**The task:** Without any of its pictures, the listing below should be output exactly.

+===+

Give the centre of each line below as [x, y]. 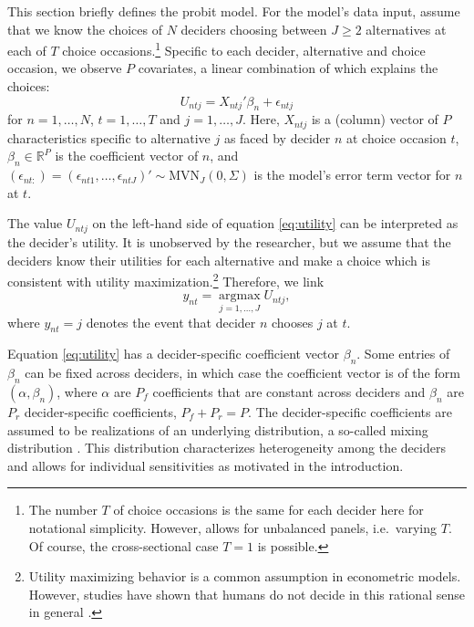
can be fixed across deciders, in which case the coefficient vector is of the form [242, 373]
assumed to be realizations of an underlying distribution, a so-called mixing [218, 429]
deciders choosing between [254, 29]
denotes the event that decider [171, 322]
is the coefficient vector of [127, 156]
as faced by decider [277, 137]
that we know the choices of [85, 29]
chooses [293, 322]
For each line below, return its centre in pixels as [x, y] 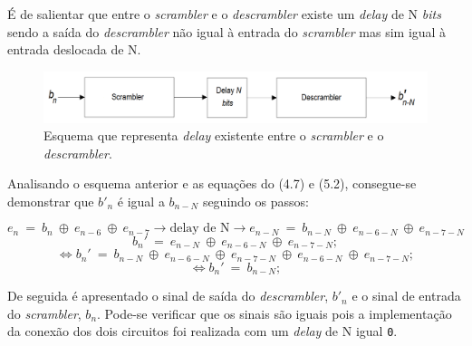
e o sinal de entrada [406, 296]
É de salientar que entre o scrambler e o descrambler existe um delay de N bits [224, 14]
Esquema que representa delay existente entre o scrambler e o [214, 135]
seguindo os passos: [255, 201]
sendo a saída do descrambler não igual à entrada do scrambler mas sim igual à [227, 31]
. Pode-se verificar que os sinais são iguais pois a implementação [275, 313]
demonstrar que [51, 201]
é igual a [141, 201]

+===+

**Exercise answer:**
Give the centre of each line below as [x, y]. 
can be fixed across deciders, in which case the coefficient vector is of the form [242, 373]
assumed to be realizations of an underlying distribution, a so-called mixing [218, 429]
deciders choosing between [254, 29]
denotes the event that decider [171, 322]
is the coefficient vector of [127, 156]
as faced by decider [277, 137]
that we know the choices of [85, 29]
chooses [293, 322]
For each line below, return its centre in pixels as [x, y] 
e o sinal de entrada [406, 296]
É de salientar que entre o scrambler e o descrambler existe um delay de N bits [224, 14]
Esquema que representa delay existente entre o scrambler e o [214, 135]
seguindo os passos: [255, 201]
sendo a saída do descrambler não igual à entrada do scrambler mas sim igual à [227, 31]
. Pode-se verificar que os sinais são iguais pois a implementação [275, 313]
demonstrar que [51, 201]
é igual a [141, 201]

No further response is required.